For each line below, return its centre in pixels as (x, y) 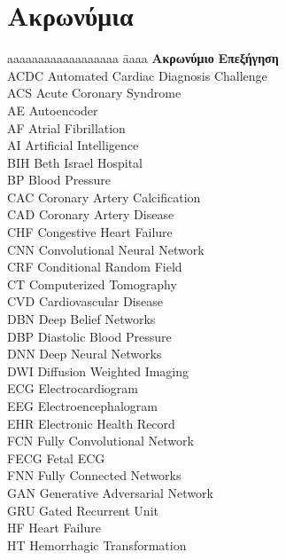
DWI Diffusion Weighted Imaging (98, 371)
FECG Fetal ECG (56, 457)
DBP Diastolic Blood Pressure (89, 336)
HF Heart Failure (54, 528)
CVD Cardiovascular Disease (85, 301)
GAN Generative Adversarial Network (110, 492)
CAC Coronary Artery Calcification (104, 197)
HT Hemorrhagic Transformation (97, 544)
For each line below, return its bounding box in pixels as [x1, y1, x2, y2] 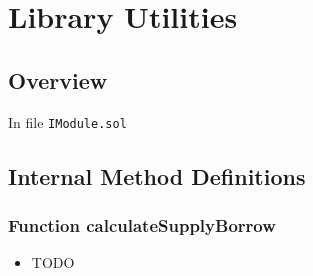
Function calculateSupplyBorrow [8, 212, 276, 237]
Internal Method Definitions [8, 160, 306, 191]
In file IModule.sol [8, 111, 127, 132]
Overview [8, 64, 108, 95]
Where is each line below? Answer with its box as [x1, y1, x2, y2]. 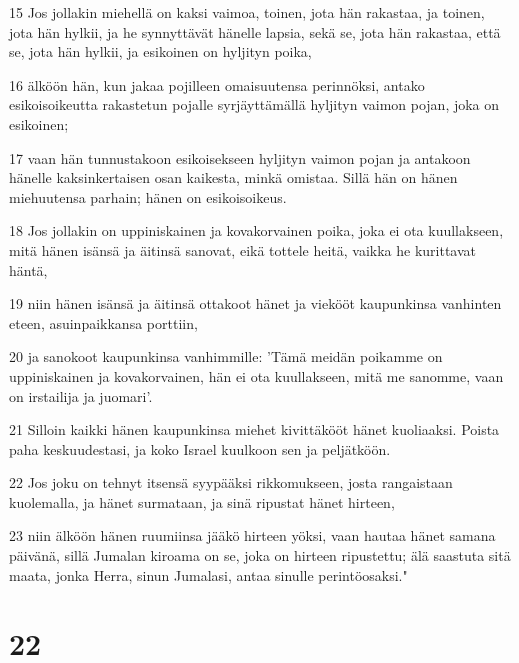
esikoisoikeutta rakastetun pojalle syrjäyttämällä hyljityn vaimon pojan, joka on [9, 94, 500, 115]
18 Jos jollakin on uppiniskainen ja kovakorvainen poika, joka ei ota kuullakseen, [9, 220, 504, 241]
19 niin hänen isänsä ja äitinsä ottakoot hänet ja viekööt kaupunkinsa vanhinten [9, 293, 502, 314]
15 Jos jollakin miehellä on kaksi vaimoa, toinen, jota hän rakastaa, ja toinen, [9, 2, 485, 22]
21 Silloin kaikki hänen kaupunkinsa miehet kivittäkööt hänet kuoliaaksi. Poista [9, 419, 500, 440]
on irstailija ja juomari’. [9, 385, 153, 406]
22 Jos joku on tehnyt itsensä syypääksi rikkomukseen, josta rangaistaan [9, 472, 453, 493]
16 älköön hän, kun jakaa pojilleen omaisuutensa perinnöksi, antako [9, 74, 425, 95]
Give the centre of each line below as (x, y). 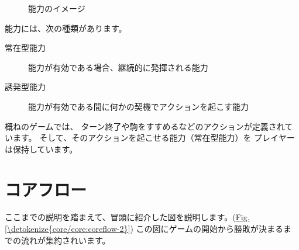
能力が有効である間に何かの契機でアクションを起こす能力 (138, 106)
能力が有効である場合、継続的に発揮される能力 (118, 67)
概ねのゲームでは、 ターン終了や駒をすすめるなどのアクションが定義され (145, 126)
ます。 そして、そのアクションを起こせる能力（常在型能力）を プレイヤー (154, 138)
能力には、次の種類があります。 (66, 28)
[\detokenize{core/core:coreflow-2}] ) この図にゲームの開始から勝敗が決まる (144, 229)
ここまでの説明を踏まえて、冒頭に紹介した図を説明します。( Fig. (127, 217)
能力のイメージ (57, 8)
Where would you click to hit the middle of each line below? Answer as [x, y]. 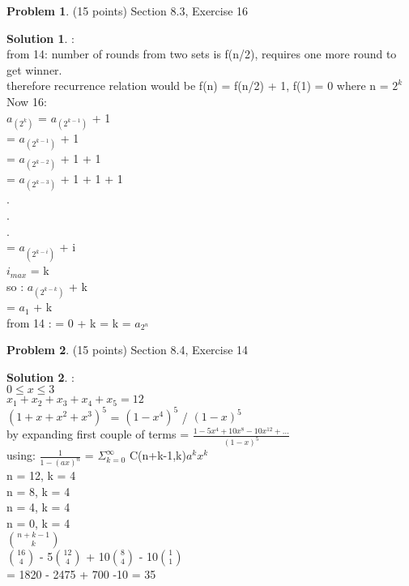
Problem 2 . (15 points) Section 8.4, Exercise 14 [128, 350]
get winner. [34, 69]
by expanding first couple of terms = [98, 434]
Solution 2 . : [40, 376]
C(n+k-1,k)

***

● Exercise objective: I need every line of the data that has the word "hänen"; please list them.

● Result of the exercise:
19 niin hänen isänsä ja äitinsä ottakoot hänet ja viekööt kaupunkinsa vanhinten [9, 293, 502, 314]
21 Silloin kaikki hänen kaupunkinsa miehet kivittäkööt hänet kuoliaaksi. Poista [9, 419, 500, 440]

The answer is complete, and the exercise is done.